= Arranger (banking) =

Person who funds the syndication of debt

In investment banking, an arranger is a provider of funds in the syndication of a debt. They are entitled to syndicate the loan or bond issue, and may be referred to as the "lead underwriter". This is because this entity bears the risk of being able to sell the underlying securities/debt or the cost of holding it on its books until such time in the future that they may be sold. They do not necessarily acquire all the debt - this may be split into various parts and sold to a variety of Arrangers.

Prior to the syndication of a loan and at the point where the loan documentation is signed, the title of "Bookrunner" is allocated to the bank that commits to provide the loan. This may be shared amongst several investors depending on the size of the deal. The "Arranger" is the entity (or entities) that subsequently agrees and negotiates the project financing structure. They will not necessarily be the same entity, although they often are.

Upon final signing of the full syndicate, the Bookrunner title may be forfeited to another lender.
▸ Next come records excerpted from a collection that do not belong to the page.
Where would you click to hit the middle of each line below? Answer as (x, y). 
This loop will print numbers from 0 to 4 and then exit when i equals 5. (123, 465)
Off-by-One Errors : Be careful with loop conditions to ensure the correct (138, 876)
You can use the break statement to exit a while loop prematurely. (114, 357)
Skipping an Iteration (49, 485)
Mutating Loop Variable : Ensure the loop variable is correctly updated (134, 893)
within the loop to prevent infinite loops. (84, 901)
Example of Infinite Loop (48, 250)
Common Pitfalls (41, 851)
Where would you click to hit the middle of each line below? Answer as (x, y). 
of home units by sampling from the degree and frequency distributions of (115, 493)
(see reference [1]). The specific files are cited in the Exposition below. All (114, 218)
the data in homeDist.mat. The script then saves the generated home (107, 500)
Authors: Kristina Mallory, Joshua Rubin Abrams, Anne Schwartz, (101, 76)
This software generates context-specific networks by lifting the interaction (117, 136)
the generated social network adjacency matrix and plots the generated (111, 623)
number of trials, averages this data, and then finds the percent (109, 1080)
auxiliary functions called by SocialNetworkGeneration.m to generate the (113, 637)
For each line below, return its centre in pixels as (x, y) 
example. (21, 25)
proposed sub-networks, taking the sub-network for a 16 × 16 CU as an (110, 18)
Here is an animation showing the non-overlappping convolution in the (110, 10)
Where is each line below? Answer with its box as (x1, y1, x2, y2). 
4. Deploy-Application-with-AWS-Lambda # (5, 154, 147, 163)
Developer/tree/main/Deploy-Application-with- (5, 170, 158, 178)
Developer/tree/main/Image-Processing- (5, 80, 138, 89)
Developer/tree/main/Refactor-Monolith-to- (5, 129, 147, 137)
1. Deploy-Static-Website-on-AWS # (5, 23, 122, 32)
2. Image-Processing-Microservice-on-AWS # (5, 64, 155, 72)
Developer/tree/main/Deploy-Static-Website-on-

If amendments are made to the loan, the banks that committed to the original loan may retain their involvement in the deal as "Mandated Arrangers". The Bookrunner title is then assigned to the banks comprising the new lender group.

A bank may also be referred to as a "lead arranger", implying that they are more senior in the hierarchy of Arrangers involved in the deal.

For a coordinated series of bilaterals the Mandated Arranger title is allocated to the coordinators.